MATERIAL PROVIDED START

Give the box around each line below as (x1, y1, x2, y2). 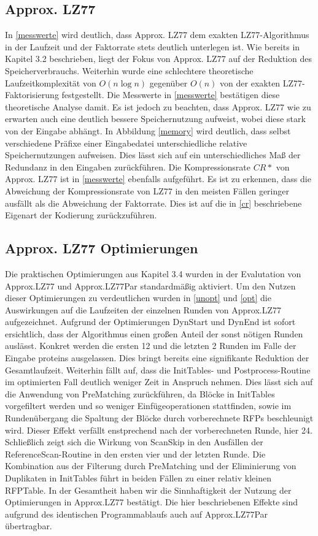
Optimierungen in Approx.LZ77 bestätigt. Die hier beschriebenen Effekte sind (5, 496, 298, 508)
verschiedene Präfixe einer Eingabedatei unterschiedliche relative (5, 136, 247, 149)
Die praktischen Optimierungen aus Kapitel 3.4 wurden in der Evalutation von (5, 267, 301, 280)
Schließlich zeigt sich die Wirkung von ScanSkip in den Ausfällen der (5, 435, 263, 448)
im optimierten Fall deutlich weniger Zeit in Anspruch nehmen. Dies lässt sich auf (5, 375, 313, 388)
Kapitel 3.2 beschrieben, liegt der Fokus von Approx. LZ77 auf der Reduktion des (5, 52, 312, 65)
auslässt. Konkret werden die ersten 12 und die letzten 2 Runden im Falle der (5, 339, 297, 352)
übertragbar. (5, 519, 52, 532)

MATERIAL PROVIDED END

DIRECTIONS: Could you retype the records above exactly, omitting the pictures?

SOLUTION TO THIS EXERCISE:
Give the box around each line below as (x1, y1, x2, y2). 
Optimierungen in Approx.LZ77 bestätigt. Die hier beschriebenen Effekte sind (5, 496, 298, 508)
verschiedene Präfixe einer Eingabedatei unterschiedliche relative (5, 136, 247, 149)
Die praktischen Optimierungen aus Kapitel 3.4 wurden in der Evalutation von (5, 267, 301, 280)
Schließlich zeigt sich die Wirkung von ScanSkip in den Ausfällen der (5, 435, 263, 448)
im optimierten Fall deutlich weniger Zeit in Anspruch nehmen. Dies lässt sich auf (5, 375, 313, 388)
Kapitel 3.2 beschrieben, liegt der Fokus von Approx. LZ77 auf der Reduktion des (5, 52, 312, 65)
auslässt. Konkret werden die ersten 12 und die letzten 2 Runden im Falle der (5, 339, 297, 352)
übertragbar. (5, 519, 52, 532)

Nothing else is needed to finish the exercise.